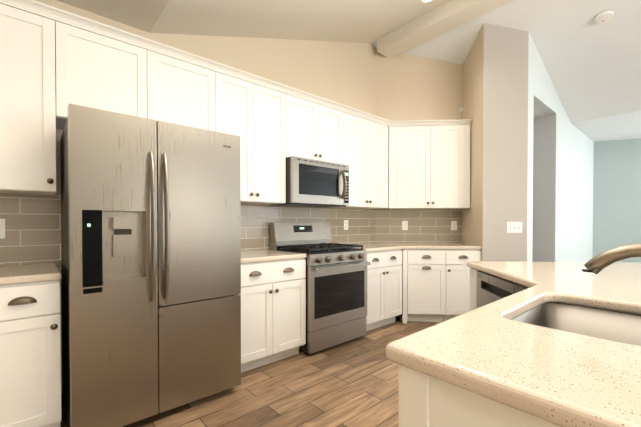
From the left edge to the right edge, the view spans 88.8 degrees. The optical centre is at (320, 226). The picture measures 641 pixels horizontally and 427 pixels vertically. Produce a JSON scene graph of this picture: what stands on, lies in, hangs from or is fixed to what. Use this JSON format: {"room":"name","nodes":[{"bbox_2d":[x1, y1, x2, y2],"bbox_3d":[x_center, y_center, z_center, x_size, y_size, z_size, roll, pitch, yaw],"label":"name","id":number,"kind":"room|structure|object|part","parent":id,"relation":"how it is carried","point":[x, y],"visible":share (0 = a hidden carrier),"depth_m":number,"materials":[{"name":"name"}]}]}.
{"room":"kitchen","nodes":[
{"label":"kitchen","id":0,"kind":"room"},
{"bbox_2d":[2,0,374,393],"bbox_3d":[-1.082,-0.726,2.937,4.780,3.750,0.100,-1,1,-41],"label":"wall","id":1,"kind":"structure","parent":0,"point":[343,73],"depth_m":3.52,"materials":[{"name":"beige paint"}]},
{"bbox_2d":[0,3,55,195],"bbox_3d":[-1.812,-0.745,1.990,0.303,1.070,0.352,-1,1,-41],"label":"upper cabinet","id":2,"kind":"object","parent":1,"relation":"attached to","point":[27,112],"visible":1,"depth_m":1.90,"materials":[{"name":"white wood"}]},
{"bbox_2d":[55,21,214,130],"bbox_3d":[-1.319,-0.980,2.420,1.003,0.610,0.352,-1,1,-41],"label":"upper cabinet","id":3,"kind":"object","parent":1,"relation":"attached to","point":[96,71],"visible":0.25,"depth_m":2.24,"materials":[{"name":"white wood"}]},
{"bbox_2d":[0,193,374,266],"bbox_3d":[-0.879,0.024,3.052,4.326,0.489,0.008,-1,1,-41],"label":"backsplash","id":4,"kind":"structure","parent":1,"relation":"attached to","point":[32,229],"depth_m":2.24,"materials":[{"name":"tile"}]},
{"bbox_2d":[0,219,4,238],"bbox_3d":[-2.018,0.012,2.041,0.076,0.124,0.008,-1,1,-41],"label":"electrical outlet","id":5,"kind":"object","parent":4,"relation":"attached to","point":[2,228],"visible":1,"depth_m":2.06,"materials":[{"name":"white plastic"}]},
{"bbox_2d":[344,220,347,229],"bbox_3d":[0.321,-0.024,4.091,0.076,0.124,0.008,-1,1,-41],"label":"electrical outlet","id":6,"kind":"object","parent":4,"relation":"attached to","point":[345,224],"visible":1,"depth_m":4.09,"materials":[{"name":"white plastic"}]},
{"bbox_2d":[215,72,285,204],"bbox_3d":[-0.683,-0.756,2.981,0.687,1.070,0.352,-1,1,-41],"label":"upper cabinet","id":7,"kind":"object","parent":1,"relation":"attached to","point":[252,116],"visible":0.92,"depth_m":2.89,"materials":[{"name":"white wood"}]},
{"bbox_2d":[286,94,343,163],"bbox_3d":[-0.131,-0.981,3.462,0.772,0.632,0.352,-1,1,-41],"label":"upper cabinet","id":8,"kind":"object","parent":1,"relation":"attached to","point":[314,131],"visible":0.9,"depth_m":3.32,"materials":[{"name":"white wood"}]},
{"bbox_2d":[270,156,348,207],"bbox_3d":[-0.085,-0.440,3.414,0.756,0.444,0.489,-1,1,-41],"label":"over-the-range microwave","id":9,"kind":"object","parent":8,"relation":"attached to","point":[316,183],"visible":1,"depth_m":3.24,"materials":[{"name":"grey metal"}]},
{"bbox_2d":[332,112,387,208],"bbox_3d":[0.462,-0.767,3.984,0.797,1.070,0.352,-1,1,-41],"label":"upper cabinet","id":10,"kind":"object","parent":1,"relation":"attached to","point":[366,150],"visible":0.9,"depth_m":3.87,"materials":[{"name":"white wood"}]},
{"bbox_2d":[61,316,440,426],"bbox_3d":[2.881,1.181,2.776,10.700,0.060,8.000,-1,1,-41],"label":"floor","id":11,"kind":"structure","parent":0,"point":[353,382],"depth_m":2.26,"materials":[{"name":"brown wood"}]},
{"bbox_2d":[0,280,60,426],"bbox_3d":[-1.713,0.726,1.895,0.303,0.872,0.652,-1,1,-41],"label":"base cabinet","id":12,"kind":"object","parent":11,"relation":"on","point":[30,355],"visible":1,"depth_m":1.70,"materials":[{"name":"white wood"}]},
{"bbox_2d":[60,104,240,426],"bbox_3d":[-1.137,0.260,2.226,0.945,1.795,0.853,-1,1,-41],"label":"refrigerator","id":13,"kind":"object","parent":11,"relation":"on","point":[151,257],"visible":1,"depth_m":1.90,"materials":[{"name":"grey metal"}]},
{"bbox_2d":[239,258,305,372],"bbox_3d":[-0.583,0.714,2.885,0.689,0.872,0.652,-1,1,-41],"label":"base cabinet","id":14,"kind":"object","parent":11,"relation":"on","point":[273,311],"visible":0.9,"depth_m":2.67,"materials":[{"name":"white wood"}]},
{"bbox_2d":[241,249,306,263],"bbox_3d":[-0.590,0.255,2.880,0.705,0.040,0.629,-1,1,-41],"label":"countertop","id":15,"kind":"structure","parent":14,"relation":"on","point":[253,256],"depth_m":2.75,"materials":[{"name":"stone"}]},
{"bbox_2d":[269,222,369,354],"bbox_3d":[0.001,0.550,3.327,0.768,1.191,0.720,-1,1,-41],"label":"range","id":16,"kind":"object","parent":11,"relation":"on","point":[336,293],"visible":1,"depth_m":3.13,"materials":[{"name":"grey metal"}]},
{"bbox_2d":[366,250,401,330],"bbox_3d":[0.513,0.703,3.846,0.677,0.872,0.652,-1,1,-41],"label":"base cabinet","id":17,"kind":"object","parent":11,"relation":"on","point":[384,287],"visible":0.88,"depth_m":3.63,"materials":[{"name":"white wood"}]},
{"bbox_2d":[398,249,445,322],"bbox_3d":[1.234,0.700,4.130,0.492,0.872,0.650,0,1,4],"label":"base cabinet","id":18,"kind":"object","parent":11,"relation":"on","point":[426,285],"depth_m":3.84,"materials":[{"name":"white wood"}]},
{"bbox_3d":[1.006,0.701,4.013,0.051,0.872,0.321,0,1,4],"label":"base cabinet filler","id":19,"kind":"part","parent":18,"relation":"part of","materials":[{"name":"white wood"}]},
{"bbox_2d":[353,243,480,251],"bbox_3d":[1.114,0.243,3.961,1.745,0.040,1.251,-1,1,-41],"label":"countertop","id":20,"kind":"structure","parent":18,"relation":"on","point":[372,247],"depth_m":3.81,"materials":[{"name":"stone"}]},
{"bbox_2d":[443,250,480,321],"bbox_3d":[1.679,0.700,4.099,0.391,0.872,0.652,0,1,4],"label":"base cabinet","id":21,"kind":"object","parent":11,"relation":"on","point":[457,286],"visible":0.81,"depth_m":3.81,"materials":[{"name":"white wood"}]},
{"bbox_2d":[470,268,478,310],"bbox_3d":[1.317,0.726,1.873,0.591,0.872,0.830,0,1,4],"label":"peninsula cabinet leg","id":22,"kind":"object","parent":11,"relation":"on","point":[473,289],"visible":0.08,"depth_m":2.23,"materials":[{"name":"white"}]},
{"bbox_2d":[399,364,560,426],"bbox_3d":[0.881,0.738,0.765,1.114,0.872,0.880,-1,1,-41],"label":"base cabinet","id":23,"kind":"object","parent":11,"relation":"on","point":[425,400],"visible":0.15,"depth_m":0.65,"materials":[{"name":"white wood"}]},
{"bbox_2d":[477,271,527,307],"bbox_3d":[1.302,0.728,1.861,0.574,0.868,0.600,0,1,4],"label":"dishwasher","id":24,"kind":"object","parent":11,"relation":"on","point":[491,288],"visible":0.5,"depth_m":1.97,"materials":[{"name":"grey metal"}]},
{"bbox_3d":[-2.059,0.729,1.591,0.613,0.872,0.652,-1,1,-41],"label":"base cabinet","id":25,"kind":"object","parent":11,"relation":"on","visible":0},
{"bbox_2d":[0,263,61,285],"bbox_3d":[-1.945,0.269,1.692,0.925,0.040,0.629,-1,1,-41],"label":"countertop","id":26,"kind":"structure","parent":25,"relation":"on","point":[24,273],"depth_m":1.74,"materials":[{"name":"stone"}]},
{"bbox_3d":[2.025,0.726,1.844,1.971,0.872,0.995,-1,1,-41],"label":"cabinet","id":27,"kind":"object","parent":11,"relation":"on","visible":0},
{"bbox_2d":[386,261,640,426],"bbox_3d":[1.442,0.269,1.647,3.161,0.040,1.535,-1,1,-41],"label":"countertop","id":28,"kind":"structure","parent":27,"relation":"on","point":[494,351],"depth_m":0.68,"materials":[{"name":"stone"}]},
{"bbox_2d":[513,302,640,345],"bbox_3d":[0.812,0.397,0.986,0.567,0.201,0.398,-1,1,-41],"label":"sink","id":29,"kind":"object","parent":28,"relation":"in","point":[621,327],"visible":0.08,"depth_m":1.18,"materials":[{"name":"silver metal"}]},
{"bbox_2d":[582,243,640,273],"bbox_3d":[0.857,0.141,0.849,0.062,0.232,0.285,-1,1,-41],"label":"faucet","id":30,"kind":"object","parent":28,"relation":"on","point":[597,264],"visible":1,"depth_m":0.90,"materials":[{"name":"silver metal"}]},
{"bbox_2d":[56,0,640,141],"bbox_3d":[2.881,-2.028,2.740,10.700,1.000,8.000,-1,1,-41],"label":"ceiling","id":31,"kind":"structure","parent":0,"point":[592,67],"depth_m":3.54,"materials":[{"name":"paint"}]},
{"bbox_2d":[377,0,513,57],"bbox_3d":[2.978,-2.364,1.943,0.260,0.190,6.480,-1,1,-41],"label":"ridge beam","id":32,"kind":"structure","parent":31,"relation":"attached to","point":[445,17],"depth_m":3.75,"materials":[{"name":"paint"}]},
{"bbox_2d":[595,10,613,23],"bbox_3d":[2.880,-2.123,3.322,0.144,0.042,0.144,23,-15,-39],"label":"smoke detector","id":33,"kind":"object","parent":31,"relation":"attached to","point":[604,16],"visible":1,"depth_m":3.30,"materials":[{"name":"white plastic"}]},
{"bbox_2d":[375,47,461,208],"bbox_3d":[1.327,-0.743,4.487,1.155,3.750,0.100,0,1,4],"label":"wall","id":34,"kind":"structure","parent":0,"point":[408,87],"depth_m":4.43,"materials":[{"name":"beige paint"}]},
{"bbox_2d":[375,209,461,242],"bbox_3d":[1.326,0.008,4.441,1.151,0.489,0.008,0,1,4],"label":"backsplash","id":35,"kind":"structure","parent":34,"relation":"attached to","point":[429,225],"depth_m":4.44,"materials":[{"name":"tile"}]},
{"bbox_2d":[402,221,407,229],"bbox_3d":[1.146,-0.018,4.444,0.076,0.124,0.008,0,1,4],"label":"electrical outlet","id":36,"kind":"object","parent":35,"relation":"attached to","point":[404,225],"visible":1,"depth_m":4.44,"materials":[{"name":"white plastic"}]},
{"bbox_2d":[451,221,456,229],"bbox_3d":[1.795,-0.017,4.401,0.076,0.124,0.008,0,1,4],"label":"electrical outlet","id":37,"kind":"object","parent":35,"relation":"attached to","point":[453,225],"visible":1,"depth_m":4.40,"materials":[{"name":"white plastic"}]},
{"bbox_2d":[386,125,469,208],"bbox_3d":[1.376,-0.771,4.253,1.002,1.070,0.352,0,1,4],"label":"upper cabinet","id":38,"kind":"object","parent":34,"relation":"attached to","point":[428,167],"visible":0.88,"depth_m":4.11,"materials":[{"name":"white wood"}]},
{"bbox_2d":[0,0,471,125],"bbox_3d":[-0.201,-1.280,2.716,4.921,0.048,0.770,-1,1,-41],"label":"crown molding","id":39,"kind":"structure","parent":38,"relation":"attached to","point":[61,16],"depth_m":2.47,"materials":[{"name":"white wood"}]},
{"bbox_2d":[462,23,528,261],"bbox_3d":[2.123,-0.738,4.054,0.490,3.750,0.660,0,1,4],"label":"column","id":40,"kind":"structure","parent":0,"point":[495,86],"depth_m":3.73,"materials":[{"name":"beige paint"}]},
{"bbox_2d":[507,222,521,232],"bbox_3d":[2.206,0.006,3.717,0.168,0.124,0.015,0,1,4],"label":"switch plate","id":41,"kind":"object","parent":40,"relation":"attached to","point":[514,227],"visible":1,"depth_m":3.72,"materials":[{"name":"white plastic"}]},
{"bbox_2d":[532,113,555,261],"bbox_3d":[2.316,-0.231,5.572,0.100,2.700,2.826,-1,1,-41],"label":"wall","id":42,"kind":"structure","parent":0,"point":[544,153],"depth_m":4.57,"materials":[{"name":"paint"}]},
{"bbox_2d":[527,33,593,261],"bbox_3d":[3.684,-0.749,4.961,3.664,3.750,0.120,-1,1,-41],"label":"wall","id":43,"kind":"structure","parent":0,"point":[574,198],"depth_m":4.78,"materials":[{"name":"paint"}]},
{"bbox_2d":[593,139,640,262],"bbox_3d":[6.342,-0.758,5.740,2.596,3.750,0.100,0,1,19],"label":"wall","id":44,"kind":"structure","parent":0,"point":[616,193],"depth_m":6.01,"materials":[{"name":"paint"}]}
]}

▶ [REQUIREMENT] For the records above, state how many lines contain "kitchen", and nothing more.

▶ [YOUR RESPONSE] 2